Municipal internships mooted

2011-11-24 16:27

Johannesburg - An internship programme to train municipal officials to deal with infrastructure problems is on the cards, Co-operative Governance Minister Richard Baloyi said on Thursday.

"I will engage with universities to work with us through an internship programme and try [to] shape their courses to help interns deal with specific problems in the municipality," said Baloyi.

An internship programme should be set up where academics worked for the municipality for a year as a practical part of their courses, he said.

This would help generate the skills needed to deal with ageing and failing infrastructure.

Baloyi urged municipal officials to work together and provide solutions "that would not become problems in the future".

"We want to reach a situation where all people see us as champions of service delivery."

Baloyi was speaking at a municipal infrastructure consultative conference in Boksburg.

The conference was discussing ways of supporting municipalities with planning, developing, repairing and maintaining ailing infrastructure to improve service delivery.

Baloyi earlier said municipal leaders and officials should stop blaming poor service delivery on apartheid.

"We can't blame it [service delivery] on apartheid. Gone are those days," he told delegates.

"Today, we cannot claim that we do not own this infrastructure. It is for us to rise above it and do something [about failing infrastructure]."

  • David - 2011-11-25 06:22

    Awesome idea, bringing back the old apprenticeship programs is a must for the economy to grow, we need skills. If I remember correctly the minister of Defence was also mumbling about conscription. Would this not sort out our youth unemployment rates. Also consription would not have to be exclusively army/defence but could incorporate hospitals, engineering, or even municiapal work, also use it as a springboard for further education. Going this route we wouldn't need to overspend on extortionist tender fees, we'd have unemployed youth housed fed and skilled properly - hence giving us a generation of real hope.

  • Gail - 2011-11-25 11:19

    Too little too late though at least he is acknowledging where the problems originated from. A lot of the problems stem from the fact that the liberators had made uninformed promises based on spurious information and in order to appear to be getting rid of imperialists they threw the baby out with the bathwater paying them all out early retirement packages etc and replacing them with people who didn't know the abc's of planning, budgeting, maintainence etc.

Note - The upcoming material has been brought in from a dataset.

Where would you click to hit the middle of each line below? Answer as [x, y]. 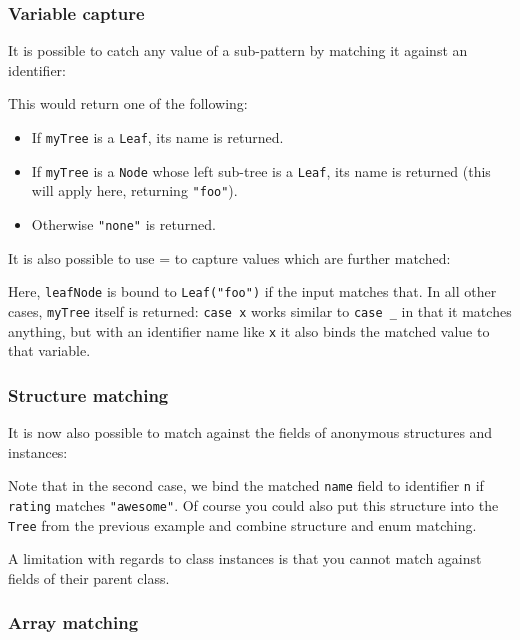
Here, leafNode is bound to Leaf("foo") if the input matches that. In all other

How many experienced teachers, doctors, policemen to name but a few saw the writing on the wall and took the offered packages and their skills and money to other countries. Politicians don't work for free so how on earth could you promise free education, free health care etc to people who spend at least 4 years at tertiary institutions before actually putting into practice the theories they have gained. The ANC broke the chain of knowledge transition to the most qualified person from the experienced AND qualified person before them in an effort to fulfil expectations of the majority.